Дьяк поднял голову от листа, робко взглянул на царя. Но тот не видел, как вздрогнуло от дыхания дьяка пламя свечи, не слышал ночных криков сторожей, бреха собак. «И нет никого… — тяжко думал царь, комкая пальцами складки одежды, — утешающих не сыскал…» Царь живо увидел лица сыновей, Ивана и младшего Федора, и худо стало на душе, потому что знал, сколько напастей стережет каждого: именитого и смерда, и как ни охраняйся, ждет всякого трилокотный гроб — и правого, и виноватого, нищего и богатого. Оградить как, защитить, когда останутся одни, а вокруг лихо и зачинщики смуты — и не дотянуться будет руками, не спасти? Иван вспомнил, как старший любил играть в детстве оружием: радостный смех, звяканье детских доспехов, блеск маленького меча в тонкой руке, — и снова помрачнел: не способны ни нож, ни пищаль отличить друга от тайного врага. Как допытаться правды, рассеять козни врагов?.. Смертью пытать тайны, спросил себя Иван Грозный, и все дознаешься, а если обманул холоп проклятый? Царь попытался увидеть лицо холопа, а видел только его бороду, глаза, мертвые, иссушенные…
Днем возвращались с Воробьевых гор, как вдруг метнулся из кустов, между конных — лохмотья одни, волосы клоками. Псарь ударил его плетью, сбил с ног, навалился телом.
Царь придержал, осаживая испуганного коня, приказал:
— Подыми…
Холопы тряхнули мужичка, с него посыпались комья грязи, поставили на ноги. Из-под спутанных волос глянули маленькие звероватые глаза.

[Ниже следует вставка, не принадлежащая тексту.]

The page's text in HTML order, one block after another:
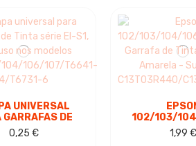
UNIVERSAL
GARRAFAS DE
SÉRIE EI-S1,
USO NOS
0,25 €
102/103/
GARRAFA
GENÉRICA
1,99 €
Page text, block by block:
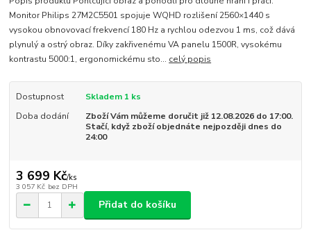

— Пощади, батюшка-царь. — Ноги у него подогнулись, он бухнулся коленями в грязь, пополз к коню. — Защити, батюшка, никакой мочи нет, в могилу осталось лечь. Нет жизни от лихоимца: жену увел, детей малых прибил, дом пожег…
Конь всхрапнул и попятился от мужика.
— Поднять, — приказал царь. Мужика поставили на ноги. Царь сделал строгое лицо, спросил: — Кто тебя обидел?

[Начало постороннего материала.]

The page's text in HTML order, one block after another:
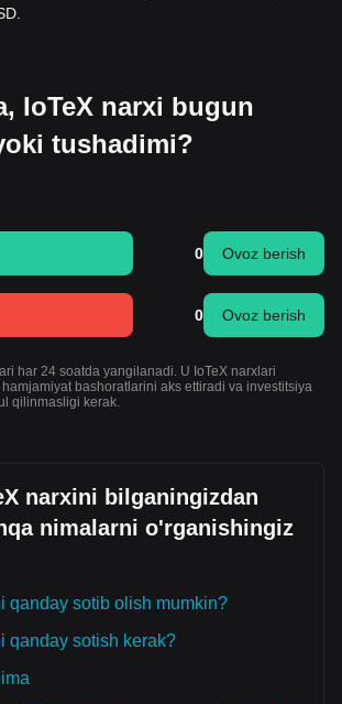
IoTeX narxi bugun
tushadimi?
0 Ovoz berish
0 Ovoz berish
har 24 soatda yangilanadi. U IoTeX narxlari
bashoratlarini aks ettiradi va investitsiya
qilinmasligi kerak.
narxini bilganingizdan
nimalarni o'rganishingiz
qanday sotib olish mumkin?
qanday sotish kerak?

— Головин Михаил, опричник твой, — голос мужика сник, глаза умоляюще остановились. Лицо царя закаменело. Стало тихо, только ветер прошумел в осеннем бурьяне.
— Ты посмел моего холопа клеветать! — Иван Грозный нахмурился и увидел, как задрожал мужик. — Говори правду, кто подучил?
— Смилуйся, как перед Богом, молюсь на тебя, — залепетал мужик и закричал вдруг отчаянно: — Не ведаешь, что творят именем твоим: мошну набивают, людишек твоих изводят.
— Упорствуешь! — угрожающе сказал царь и ударил кулаком по луке седла, а сам мрачно гадал: правду сказал мужик или тайные враги научили? Лицо мужика съежилось, почернело, борода топорщилась лохмотьями — и никаким взором не прожечь, не высветить, что таится в мыслях: чернота или правда. Царь вспомнил, как с месяц назад, уже под вечер, тоже по дороге в Кремль, с гиканьем из-за леса вынеслась навстречу дикая свора всадников. Охранный отряд переполошился, загремел оружием, выходя в голову царской свиты, но разглядели снаряжение опричников. Впереди несся Головин. Заметив царя, осадил ватагу, а потом мял шапку, сгибаясь в поклоне, а ноздри еще пыхали разбойным жаром, глаза воровски жмурились.